I read in the documentation that AOP have been used with success before. Does this mean that all the services should have a common interface for doing CRUD against the objects for maximum reuse of the advise?
Or is it normal to manually insert, delete, ... in the save, update, delete methods of the service?
I can't manage to find many examples of how people use the framework.

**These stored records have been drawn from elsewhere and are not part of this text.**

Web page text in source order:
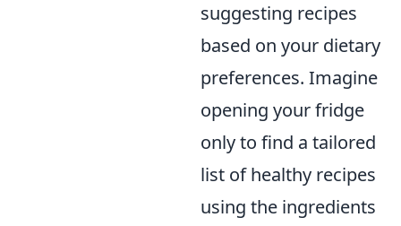
suggesting recipes
based on your dietary
preferences. Imagine
opening your fridge
only to find a tailored
list of healthy recipes
using the ingredients

---- Listener for Entity removal (includes cascading deletes) -----
package com.acme.model.aspects;
import javax.annotation.PostConstruct;
import javax.persistence.PreRemove;
import org.slf4j.Logger;
import org.slf4j.LoggerFactory;
import org.springframework.beans.factory.annotation.Autowired;
import org.springframework.beans.factory.annotation.Qualifier;
import org.springframework.stereotype.Component;
import org.springframework.util.Assert;
import org.springframework.data.domain.Persistable;
import com.acme.PermissionService;
#Component
public class ObjectIdentityListener {
private static final Logger LOG = LoggerFactory.getLogger(ObjectIdentityListener.class);
static private PermissionService permissionService;
#Autowired(required = true)
#Qualifier("permissionService")
public void setSearchService(PermissionService _permissionService)
{
permissionService = _permissionService;
}
#PreRemove
public void preRemove(Object object) {
if(object instanceof Persistable) {
LOG.info("Deleting object identity for class {} id {} ", persistable.getClass(), persistable.getId());
permissionService.deleteObjectIdentity((Persistable) object);
}
}
#PostConstruct
public void init() {
Assert.notNull(permissionService, "'permissionService' is required");
}
}
---- Delete method for permissionService ----
public void deleteObjectIdentity(Persistable persistable) {
try{
MutableAcl acl = (MutableAcl) mutableAclService.readAclById(identity(persistable));
mutableAclService.deleteAcl(acl.getObjectIdentity(), true);
} catch (NotFoundException e){
LOG.info("Could not find ACL for target {}", persistable);
}
}
It all depends on your app. Having a centralized hierarchy of services would certainly make it simpler to implement single security checks for create/retrieve/update/delete methods. But you have an existing app with different services that don't necessarily have a common parent implementation, then you'd have to add ALC security annotation on each service method.
Another option is to put ACL security on your DAO layer, it works fine, but for some reason just doesn't feel right. IMHO DAO's shouldn't deal with things like security. I've spent a LOT of time dealing with Spring Security ACL, got a pretty good handle on it by now, ping me if you need any concrete examples.